When David reaches the canal, a ghostly figure pulls him under. He does not fight it, though he helps McNamara rescue Billy. Following David's death, Billy's grandmother sells the house and takes custody of Billy. As Billy runs into the house to fetch a toy, David's ghost appears from crack in the wall and tells Billy that they can be together (including Alice) forever in the house; Billy jumps out of his grandmother's car as they drive down the road. Back in the house, the real estate salesperson smiles as she sees Billy in his upstairs room closing a door.

==Cast==
- Rupert Evans as David – Husband
- Antonia Campbell-Hughes as Claire – Co-worker
- Hannah Hoekstra as Alice – Wife
- Kelly Byrne as Sophie – Nanny
- Steve Oram as Detective McNamara
- Calum Heath as Billy Williams – Son
- Anthony Murphy as Policeman 1
- Serena Brabazon as Estate Agent
- Maura Foley as Woman in Garden
- Sinead Watters as Anna
- Carl Shaaban as Alex
- Alicja Ayres as Margaret Jackson
- Paddy Curran as William Jackson
- Myles Horgan as Lawyer

==Production==
Filming for The Canal took place in Dublin, Ireland, in the middle of 2013. Funding came from the Irish Film Board and Section 481, Ireland's tax incentive for films and television. While creating the script, Kavanagh drew upon his own fears and wrote the script in a "start-to-finish" manner, beginning with the first page of the script. He also heavily focused on the film's sound, as he wanted it to be "as important as the picture" and did not use any pre-recorded archived sounds.
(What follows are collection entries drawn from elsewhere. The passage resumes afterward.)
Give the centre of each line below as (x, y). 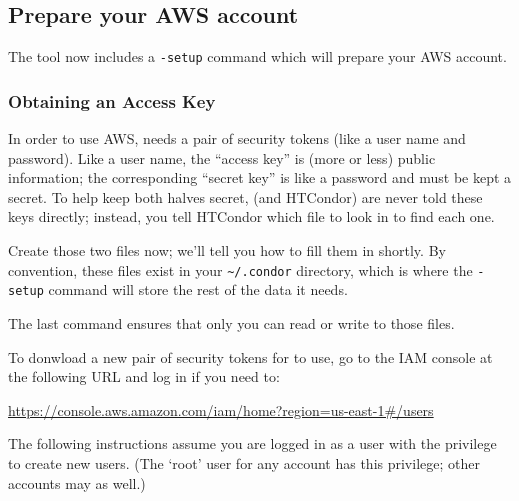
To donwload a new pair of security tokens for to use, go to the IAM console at (250, 356)
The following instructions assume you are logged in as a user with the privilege (252, 443)
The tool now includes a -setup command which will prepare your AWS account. (257, 56)
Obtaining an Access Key (112, 100)
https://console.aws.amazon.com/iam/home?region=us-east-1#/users (221, 409)
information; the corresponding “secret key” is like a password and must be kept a (260, 177)
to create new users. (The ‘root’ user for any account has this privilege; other (244, 462)
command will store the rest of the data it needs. (198, 289)
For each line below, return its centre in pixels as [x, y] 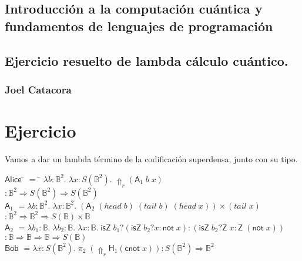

Kavanagh experienced difficulty with filming the footage for the 1902 reel, as he wanted it to look identical to Louis Lumière's Feeding the Baby. He tested out different camera formats before finally filming the finished product with a 1915 Universal movie camera and using the "lowest speed B&W 35mm stock we could get our hands on".

==Reception==
Critical reception for The Canal has been generally positive and the film holds a rating of 75% on Rotten Tomatoes, based on 20 reviews, and the average rating is 6 out of 10. Twitch Film praised the acting of Steve Oram and child actor Calum Heath as among the film's highlights. HorrorNews.net and Fangoria both gave the film glowing reviews, and Fangoria commented that it was "an unnerving, dread-fueled piece of work". Bloody Disgusting stated that although the film will "test the patients [sic] of some viewers, and could really use a more impactful finale", it was overall "an old-school genre haunter". In contrast, Slant Magazine's reviewer criticised The Canal for not delving deeply enough into the imagery and themes, leaving an impression of superficiality.